Dia menilai dua negeri tetangga itu telah berhasil
mengelola dan memanfaatkan dana pensiun dan THT secara maksimal bagi
kesejahteraan pekerjanya. Singapura memiliki Central Provident Fund (CPF),
lembaga yang memonopoli pengelolaan dana pensiun bagi pegawai negeri sipil dan
karyawan perusahaan swasta. Saat ini CPF mengelola dana sekitar Rp650 triliun. Sedangkan
Malaysia mampu mengelola dana Rp600 triliun di empat institusi pengelola dana
pensiun dan THT. Keempat lembaga itu masing-masing Kumpulan Wang Amanat Pencen
(KWAP) untuk pegawai pemerintah, Kumpulan Wang Simpanan Pekerja (KWSP) untuk
pekerja swasta, Lembaga Tabung Angkatan Tentara (LTAT) bagi anggota militer,
dan Socso sebagai jaminan sosial warganegara. “Rahasia sukses menghimpun dana
spektakuler itu terletak pada kebijakan sentralisasi pengelolaan dana pensiun
dan THT,” kata Subianto.
Di Indonesia kini terdapat sekitar 300 pengelola
dana pensiun. Selain PT Taspen dan PT Jamsostek, Pemerintah membebaskan Badan
Usaha Milik Negara (BUMN) dan perusahaan swasta mengelola sendiri dana pensiun
pegawainya. Total dana pensiun yang dikelola di perusahaan sebanyak itu hanya
sekitar Rp150 triliun atau seperempat dari dana pensiun di Malaysia. Taspen
yang sudah berdiri sejak tahun 1963 hanya mengelola dana sekitar Rp10 triliun
dan Jamsostek sekitar Rp30 triliun. Sisanya tercecer di berbagai BUMN dan
perusahaan swasta.
Mengapa dana pensiun atau jaminan purna tugas ini
demikian minim? Selain karena pengelolaan yang terpencar-pencar, menurut Achmad
Subianto, juga terkait dengan sikap Pemerintah yang mempertahankan sistem
pembayaran iuran secara konvensional bagi PNS, yakni pay as you go yang sepenuhnya menjadi beban APBN. Sementara dalam
praktiknya, iuran dibayar oleh PNS sendiri dan pemerintah selaku pemberi kerja
tidak mengiur.
Setiap bulan PNS harus menyisihkan 11 persen dari
gaji pokoknya. Rinciannya, 3,25 persen THT, 4,75 persen dana pensiun, 2 persen
asuransi kesehatan yang dikelola Askes, dan 1 persen untuk iuran uang muka
pemilikan rumah yang dikelola Badan Pertimbangan Tabungan Perumahan
(Bapertarum).
Selama ini pembayaran dana pensiun dilakukan
dengan pola berbagi beban antara Pemerintah dan PT Taspen. Tahun 2007
Pemerintah berkontribusi 85,5 persen dari dana kebutuhan pensiun per tahun dan
14,5 persen dibayar Taspen. Tahun 2008, kontribusi itu berubah menjadi 92,5
persen berbanding 7,5 persen.
Padahal, dalam PP No.25 Tahun 1981 tentang
Asuransi Sosial PNS dan UU No.43 Tahun 1999 tentang Pokok-pokok Kepegawaian
telah ditegaskan bahwa pemberi kerja (dalam hal ini Pemerintah) berkewajiban
mengiur dana pensiun dan asuransi kesehatan. Kenyataannya, ungkap Subianto, Pemerintah
tidak pernah membayar iuran itu.
Ironisnya, Pemerintah mewajibkan seluruh
perusahaan swasta untuk berkontribusi menjamin kesejahteraan pekerjanya.

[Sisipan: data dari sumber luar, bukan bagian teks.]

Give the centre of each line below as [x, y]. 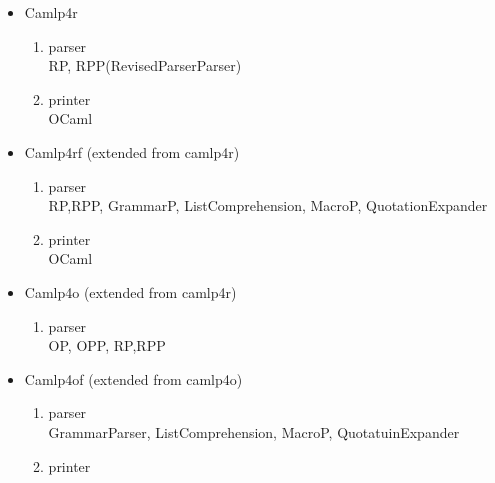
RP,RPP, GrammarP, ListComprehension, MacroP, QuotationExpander [268, 205]
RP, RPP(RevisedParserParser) [145, 65]
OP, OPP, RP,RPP [107, 345]
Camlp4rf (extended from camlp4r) [132, 151]
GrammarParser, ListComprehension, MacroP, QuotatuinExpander [254, 431]
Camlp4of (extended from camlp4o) [133, 378]
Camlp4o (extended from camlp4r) [130, 291]
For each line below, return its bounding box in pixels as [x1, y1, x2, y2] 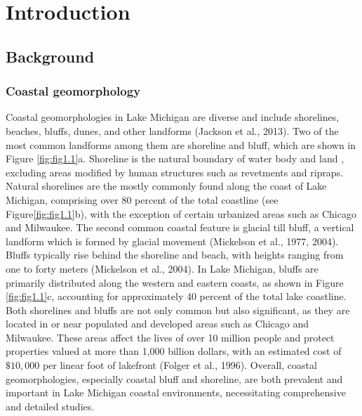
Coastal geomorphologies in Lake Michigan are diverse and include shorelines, [6, 110, 340, 124]
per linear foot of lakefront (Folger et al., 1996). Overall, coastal [42, 358, 317, 372]
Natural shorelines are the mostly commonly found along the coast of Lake [6, 178, 327, 193]
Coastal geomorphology [6, 82, 141, 100]
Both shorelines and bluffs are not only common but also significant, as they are [6, 302, 350, 317]
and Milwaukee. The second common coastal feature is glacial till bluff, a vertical [6, 220, 354, 235]
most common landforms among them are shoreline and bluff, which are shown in [6, 137, 356, 152]
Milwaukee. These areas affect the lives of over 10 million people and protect [6, 330, 335, 344]

Standar ganda ini yang selalu dipertanyakan banyak pihak dan nasib PNS makin
terpuruk.
Singapura dan Malaysia baru memulai membenahi
sistem kesejahteraan pegawainya. Mereka sudah berkomitmen mengganti sistem pay as you go dengan fully funded. Dengan fully funded, berarti iuran dana pensiun
dan THT ditanggung bersama, pekerja dan pemberi kerja alias pemerintah.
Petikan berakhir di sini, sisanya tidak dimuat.